Now what about trying this on a public chain? You have to keep in mind that, in theory, everybody could be watching your steps. Do outsiders have a special interest in your specific business? Will they value a reputation built in a specific context and should they understand compliancy in a specific sector? This is your business, not theirs. How would they know how to value your actions? Even worse, your transparency could be misused or framed in a context you’re not aware of. Why would you share your business with the whole world?

I see opportunities for private blockchains. In my previous article I wrote about a private consortium chain in project development. Abstracting away from this case you can imagine that the interaction of stakeholders and group dynamics could be interesting in the realm of DAOs. Ethereum backed DAO initiatives like The DAO, Wings and Colony focus on the first driver of participation. Collecting coins from stakeholders in exchange for voting on proposals according to their token weight. The actual work is done in selected projects, whose result will be cashed back to their investors. There are blockchain enabled checks and balances, but in the end it’s not any different from a shareholder dividend scheme. The proposition in a private blockchain context is quite the opposite. Here, crypto money is just a means to an end and that end is enabling frictionless process chains and building reputation value. Not the output of transactions or the exchange of tokens, but the properties of transactions, the order in which they happen and by whom they are initiated, are the real differentiators. We judge the blockchain by the transactions themselves. Stakeholders interacting with smart contracts build mutual trust needed for sustainable relationships. The behaviour of your peer stakeholder will lead to a make-take-or-break type of relation for doing future business.

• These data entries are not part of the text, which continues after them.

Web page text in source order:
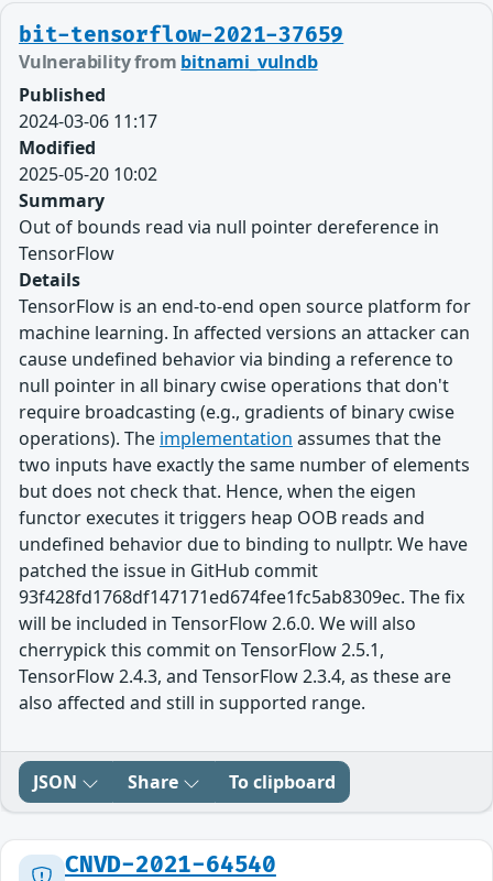
bit-tensorflow-2021-37659
Vulnerability from bitnami_vulndb
Published
2024-03-06 11:17
Modified
2025-05-20 10:02
Summary
Out of bounds read via null pointer dereference in
TensorFlow
Details
TensorFlow is an end-to-end open source platform for
machine learning. In affected versions an attacker can
cause undefined behavior via binding a reference to
null pointer in all binary cwise operations that don't
require broadcasting (e.g., gradients of binary cwise
operations). The implementation assumes that the
two inputs have exactly the same number of elements
but does not check that. Hence, when the eigen
functor executes it triggers heap OOB reads and
undefined behavior due to binding to nullptr. We have
patched the issue in GitHub commit
93f428fd1768df147171ed674fee1fc5ab8309ec. The fix
will be included in TensorFlow 2.6.0. We will also
cherrypick this commit on TensorFlow 2.5.1,
TensorFlow 2.4.3, and TensorFlow 2.3.4, as these are
also affected and still in supported range.
JSON Share To clipboard
CNVD-2021-64540

One last thing on governance. In a private consortium chain you know your peers, so the design and maintenance of smart contracts by means of voting will be more efficient while business rules of engagement already exist. Focus is on encouraging active participation instead of having to build a governance from scratch and relying on best intent of new entrants bringing their own expectations and drivers when you’re trying ‘to DAO’ in a public setting. If I try to project where this is heading, I would argue that public DAOs may be more disruptive in a sense that such a dynamic governance will shake out incumbent processes and weak business cases, according to the first driver of participation. Private DAOs on the other hand will be more sustainable in a sense that they try to enhance existing supply/process chains by removing friction and building trust among the participants along the second driver.

I realise I have been cutting corners. Surely public chains will do quite well concerning participation, but this is just me participating in the debate wether private blockchain has added value over public blockchain. What’s your stake in this debate?